I know..... I have wanted one of those cameras for the longest time :roll:


----------



## Curious (Feb 6, 2013)

Goats > Camera. I see no problem here.


----------



## JaLyn (Oct 10, 2012)

I have found if I just sit or stand still and snap away eventually I get a good one for a natural one. For posed pics I grabbed blaine so he can let them suck on his finger or a bottle.


----------



## J.O.Y. Farm (Jan 10, 2012)

ROFL Laura! 

I won't admit it... But my mom will tell you! LOL! Ok.. Ok.. Yah, I'm addicted to goats! Ok I said it.. But I like being addicted to goats!


----------



## Trickyroo (Sep 26, 2012)

Christy :stars::wahoo::hug:


----------



## PiccoloGoat (Sep 10, 2008)

Oh you guys LOL


----------



## goatiegirl (Jan 7, 2013)

I agree. It takes a LOT of pictures to get one good one. Thank goodness for digital cameras!! I delete more than I keep.
I have also found that my daughters 2MP camera takes better "action" shots than my 12MP camera. Mine always seem blurry. I guess sometimes more MP isn't always better....


----------



## Erik_L (Nov 27, 2012)

While the iPhone isn't great for taking "action" shots, here's a few tips. 
1) Tap "Options" and make sure HDR is off. HDR uses a composite of quick shots to get a good picture of scenery. Movement will cause blurriness. 
2) Turn on the flash. This will give a slightly quicker shutter speed. However, I have noticed a delay after I click the shutter and the actual taking of the picture. Follow your "subject".

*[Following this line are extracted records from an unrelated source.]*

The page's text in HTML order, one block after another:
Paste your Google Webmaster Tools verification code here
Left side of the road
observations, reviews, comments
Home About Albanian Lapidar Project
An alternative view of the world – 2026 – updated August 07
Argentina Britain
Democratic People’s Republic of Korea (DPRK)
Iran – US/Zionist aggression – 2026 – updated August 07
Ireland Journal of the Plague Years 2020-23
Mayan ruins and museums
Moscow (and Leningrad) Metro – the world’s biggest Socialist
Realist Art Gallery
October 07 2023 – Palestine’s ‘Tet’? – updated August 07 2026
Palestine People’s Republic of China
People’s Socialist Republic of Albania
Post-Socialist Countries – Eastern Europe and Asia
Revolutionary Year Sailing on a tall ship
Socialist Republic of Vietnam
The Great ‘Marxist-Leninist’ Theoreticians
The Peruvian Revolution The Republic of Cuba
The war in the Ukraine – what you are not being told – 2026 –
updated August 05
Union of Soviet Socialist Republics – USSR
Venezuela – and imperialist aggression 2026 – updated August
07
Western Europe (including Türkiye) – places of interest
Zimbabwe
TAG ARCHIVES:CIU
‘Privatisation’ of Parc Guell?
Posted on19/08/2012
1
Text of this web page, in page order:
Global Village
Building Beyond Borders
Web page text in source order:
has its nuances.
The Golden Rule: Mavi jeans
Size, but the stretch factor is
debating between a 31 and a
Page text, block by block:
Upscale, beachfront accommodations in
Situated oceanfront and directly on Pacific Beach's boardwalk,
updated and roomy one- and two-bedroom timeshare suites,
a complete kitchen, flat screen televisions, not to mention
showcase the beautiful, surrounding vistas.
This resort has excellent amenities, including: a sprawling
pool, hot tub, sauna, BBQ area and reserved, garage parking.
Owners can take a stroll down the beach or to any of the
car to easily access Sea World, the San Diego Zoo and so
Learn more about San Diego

Give these a try and you might get a better picture. 

Erik


----------



## PiccoloGoat (Sep 10, 2008)

I checked the options and HDR is off, and I didn't try flash but I managed to get some decent action shots of my dog and kitten playing on the trampoline.. maybe it works best from a distance.. *sigh* .. like i could ever get my babies to not follow me everywhere


----------



## Trickyroo (Sep 26, 2012)

Ok , is it just me or does anybody else w
want to see Alyssa's kitten and dog playing on the trampoline ?
It's not like you hear that everyday , right ?


----------



## PiccoloGoat (Sep 10, 2008)

:laugh: I'll get on my phone and upload the little series


----------



## PiccoloGoat (Sep 10, 2008)

I giggle every time, they're just so funny together sometimes


----------



## TrinityRanch (Mar 26, 2013)

HA! I CRACKED up when I saw the cat missing in the last picture and the dog looking over the railing :ROFL:

PS- Loud noises. Loud, LOUD noises! That's the only way I get the animals to stand still. It works for a while  Take it from someone who has to photograph 9 kittens every week with a VERY slow camera! It is a professional, but it is just a bit draggy...


----------



## Trickyroo (Sep 26, 2012)

OMG how adorable :ROFL::ROFL::ROFL:
They are all awesome shots Alyssa !! Love the one with kitty's paws around your dog's neck :lol: But my favorite is the last one where your dog is looking over the side , lolol Guess kitty either bailed out or got bounced off :lol::lol:

So cute , thanks for sharing them Alyssa 
Your pets are precious , love the dog ! Is he/she a Maltese possibly ?


----------



## happybleats (Sep 12, 2010)

I have a camera that take a bunch of pix real fast...Im bound to get a cute one...but it is hard when thy wont stay still long enough to get one not blurred lol


----------



## Overplugged (Apr 12, 2013)

Or if you have a video camera (even the one on your iphone) you can take a quick video. When you upload it, it's just a bunch of stills...there is bound to be a great one in there. That's how nature photographers do it nowadays.

It's not as complicated as I just made it sound, LOL


----------



## Trickyroo (Sep 26, 2012)

Thanks for that tip Overplugged


----------



## PiccoloGoat (Sep 10, 2008)

LOL I love the last pic too. 

She's a mini poodle Tricky 
I love my animals too but people think I'm crazy! Five cats, a dog, birds and now goats!!!


----------



## PiccoloGoat (Sep 10, 2008)

I might have to try that, Overplugged, but I am getting better at photo taking  I learned that if you let them get tired enough, they'll sit nicely in your lap for photos. Got some cute ones this afternoon :3


----------



## Trickyroo (Sep 26, 2012)

PiccoloGoat said:


> LOL I love the last pic too.
> 
> She's a mini poodle Tricky
> I love my animals too but people think I'm crazy! Five cats, a dog, birds and now goats!!!


She is so cute , what's their names ? 
I used to have a Maltese when I was younger , she recently passed at 14 yrs old.
Wonderful dog . She looked similar when she had a " puppy hair cut" that's why I mentioned it . She was my Mom's little angel


----------



## Trickyroo (Sep 26, 2012)

Your not crazy honey , you love animals like the rest of us


----------



## PiccoloGoat (Sep 10, 2008)

Her name's Sookie and she's two. :3 rightly named too, biggest wimp and sook I ever met. 
And the cats name is Xena but I call her Kitten or Princess or any combination of the above.


----------